Writing a minimal x86-64 JIT compiler in C++, Part 2 - AlexeyBrin
https://solarianprogrammer.com/2018/01/12/writing-minimal-x86-64-jit-compiler-cpp-part-2/
======
userbinator
This is what I'd consider a "minimal x86 JIT":
[https://news.ycombinator.com/item?id=8746054](https://news.ycombinator.com/item?id=8746054)
;-)

It's interesting to note that JIT compilation is, for restricted inputs, not
much different than self-modifying code. I've used the latter technique
several times over the years to get impressive performance boosts, and it
doesn't even have to be all that complex --- turning variables into constants
and embedding them into immediates in instructions provides the best speedup,
especially in tight loops, since it saves a register and/or memory access.

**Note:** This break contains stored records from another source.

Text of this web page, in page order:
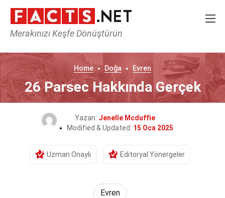
Merakınızı Keşfe Dönüştürün
Home Doğa Evren
26 Parsec Hakkında Gerçek
Yazan: Jenelle Mcduffie
Modified & Updated: 15 Oca 2025
Uzman Onaylı Editoryal Yönergeler
Evren
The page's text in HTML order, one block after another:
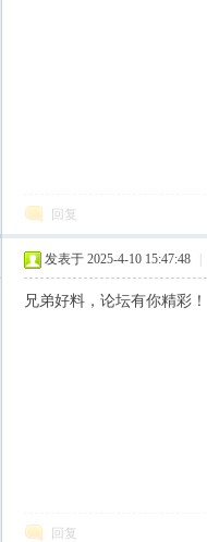
回复
发表于 2025-4-10 15:47:48
兄弟好料，论坛有你精彩！
回复
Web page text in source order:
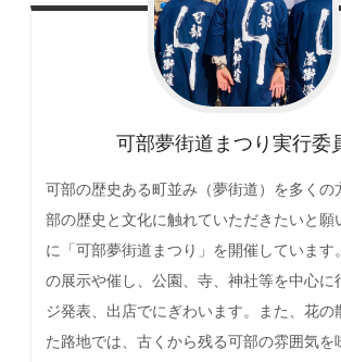
可部夢街道まつり実行委
可部の歴史ある町並み（夢街道）を多くの
部の歴史と文化に触れていただきたいと願
に「可部夢街道まつり」を開催しています
の展示や催し、公園、寺、神社等を中心に
ジ発表、出店でにぎわいます。また、花の
た路地では、古くから残る可部の雰囲気を
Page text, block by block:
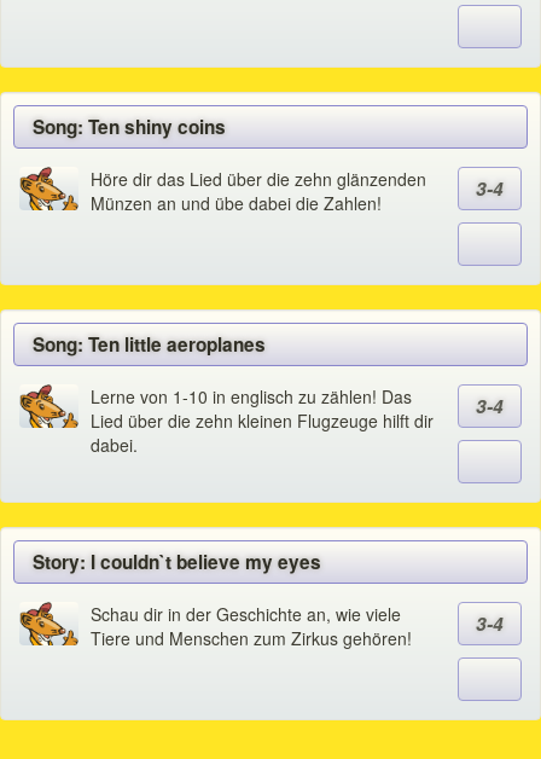
Song: Ten shiny coins
Höre dir das Lied über die zehn glänzenden
Münzen an und übe dabei die Zahlen!
3-4
Song: Ten little aeroplanes
Lerne von 1-10 in englisch zu zählen! Das
Lied über die zehn kleinen Flugzeuge hilft dir
dabei.
3-4
Story: I couldn`t believe my eyes
Schau dir in der Geschichte an, wie viele
Tiere und Menschen zum Zirkus gehören!
3-4
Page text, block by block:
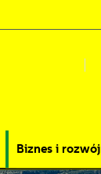
Biznes i rozwój
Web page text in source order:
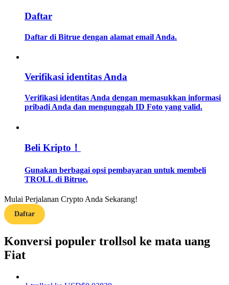
Strategi perdagangan
Pelajari cara untuk tetap menghasilkan keuntungan
Menghasilkan
Daftar
Daftar di Bitrue dengan alamat email Anda.
Verifikasi identitas Anda
Verifikasi identitas Anda dengan memasukkan informasi
pribadi Anda dan mengunggah ID Foto yang valid.
Beli Kripto！
Gunakan berbagai opsi pembayaran untuk membeli
TROLL di Bitrue.
Mulai Perjalanan Crypto Anda Sekarang!
Daftar
Konversi populer trollsol ke mata uang
Fiat
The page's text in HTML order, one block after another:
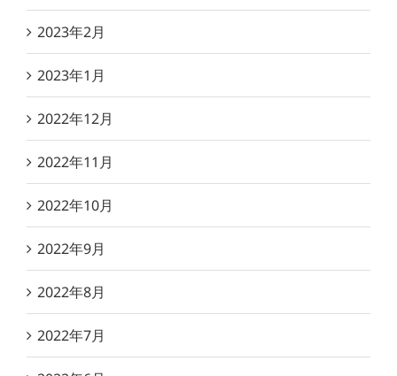
2023年2月
2023年1月
2022年12月
2022年11月
2022年10月
2022年9月
2022年8月
2022年7月

Think of a video or image codec --- things like frame sizes, bit depth
options, etc. don't change throughout the stream, so "JIT'ing" them with SMC
really helps.

------
kodablah
I found this series also enlightening, especially if you're curious about the
LLVM route: [https://eli.thegreenplace.net/2017/adventures-in-jit-
compila...](https://eli.thegreenplace.net/2017/adventures-in-jit-compilation-
part-1-an-interpreter/) (see parts 2 and 3)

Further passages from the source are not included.